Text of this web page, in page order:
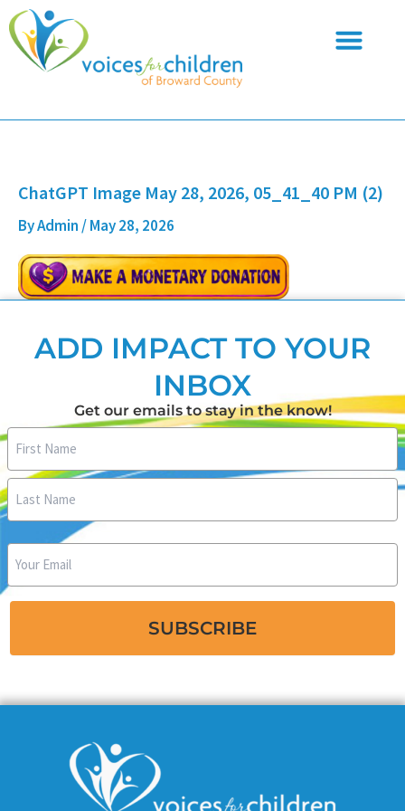
Skip
to
content
ChatGPT Image May 28, 2026, 05_41_40 PM (2)
ByAdmin /May 28, 2026
ADD IMPACT TO YOUR
INBOX
Get our emails to stay in the know!
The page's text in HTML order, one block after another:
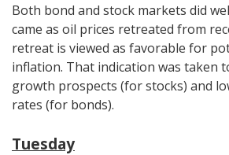
Both bond and stock markets did
came as oil prices retreated from
retreat is viewed as favorable for
inflation. That indication was taken
growth prospects (for stocks) and
rates (for bonds).
Tuesday
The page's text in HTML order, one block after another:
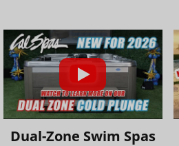
Dual-Zone Swim Spas
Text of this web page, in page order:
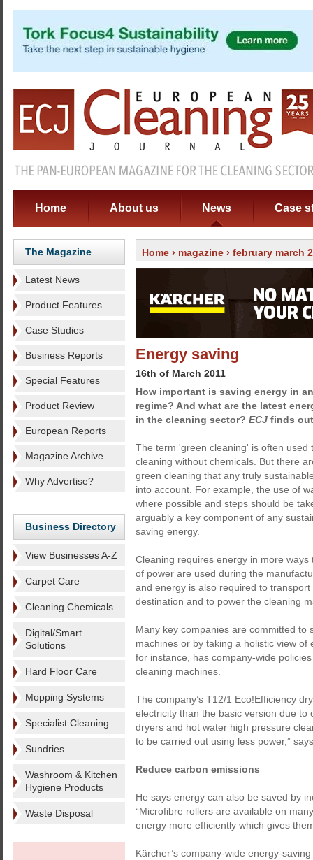
Home About us News Case
The Magazine
Latest News
Product Features
Case Studies
Business Reports
Special Features
Product Review
European Reports
Magazine Archive
Why Advertise?
Business Directory
View Businesses A-Z
Carpet Care
Cleaning Chemicals
Digital/Smart
Solutions
Hard Floor Care
Mopping Systems
Specialist Cleaning
Sundries
Washroom & Kitchen
Hygiene Products
Waste Disposal
Home › magazine › february march
Energy saving
16th of March 2011
How important is saving energy in
regime? And what are the latest
in the cleaning sector? ECJ finds
The term 'green cleaning' is often used
cleaning without chemicals. But there
green cleaning that any truly
into account. For example, the use of
where possible and steps should be
arguably a key component of any
saving energy.
Cleaning requires energy in more
of power are used during the
and energy is also required to
destination and to power the cleaning
Many key companies are committed
machines or by taking a holistic view
for instance, has company-wide
cleaning machines.
The company’s T12/1 Eco!Efficiency
electricity than the basic version due
dryers and hot water high pressure
to be carried out using less power,”
Reduce carbon emissions
He says energy can also be saved by
“Microfibre rollers are available on
energy more efficiently which gives
Kärcher’s company-wide energy-
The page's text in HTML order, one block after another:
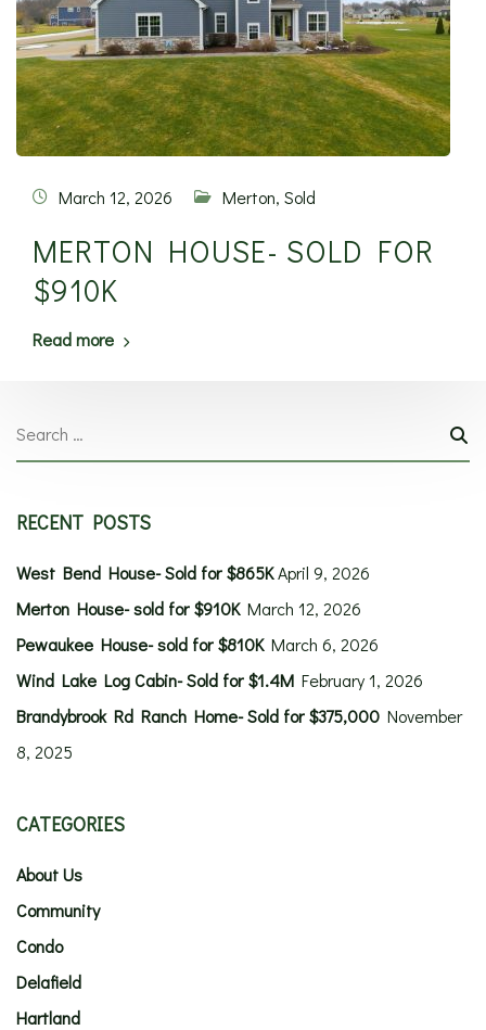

= = = = =

PROBLEM STATEMENT:
Set all of the records down once more, letter for letter, with the images removed.

ANSWER TO THE PROBLEM:
Text of this web page, in page order:
Skip
to
content
ChatGPT Image May 28, 2026, 05_41_40 PM (2)
ByAdmin /May 28, 2026
ADD IMPACT TO YOUR
INBOX
Get our emails to stay in the know!
The page's text in HTML order, one block after another:
Both bond and stock markets did
came as oil prices retreated from
retreat is viewed as favorable for
inflation. That indication was taken
growth prospects (for stocks) and
rates (for bonds).
Tuesday
The page's text in HTML order, one block after another:
Dual-Zone Swim Spas
Text of this web page, in page order:
Home About us News Case
The Magazine
Latest News
Product Features
Case Studies
Business Reports
Special Features
Product Review
European Reports
Magazine Archive
Why Advertise?
Business Directory
View Businesses A-Z
Carpet Care
Cleaning Chemicals
Digital/Smart
Solutions
Hard Floor Care
Mopping Systems
Specialist Cleaning
Sundries
Washroom & Kitchen
Hygiene Products
Waste Disposal
Home › magazine › february march
Energy saving
16th of March 2011
How important is saving energy in
regime? And what are the latest
in the cleaning sector? ECJ finds
The term 'green cleaning' is often used
cleaning without chemicals. But there
green cleaning that any truly
into account. For example, the use of
where possible and steps should be
arguably a key component of any
saving energy.
Cleaning requires energy in more
of power are used during the
and energy is also required to
destination and to power the cleaning
Many key companies are committed
machines or by taking a holistic view
for instance, has company-wide
cleaning machines.
The company’s T12/1 Eco!Efficiency
electricity than the basic version due
dryers and hot water high pressure
to be carried out using less power,”
Reduce carbon emissions
He says energy can also be saved by
“Microfibre rollers are available on
energy more efficiently which gives
Kärcher’s company-wide energy-
The page's text in HTML order, one block after another:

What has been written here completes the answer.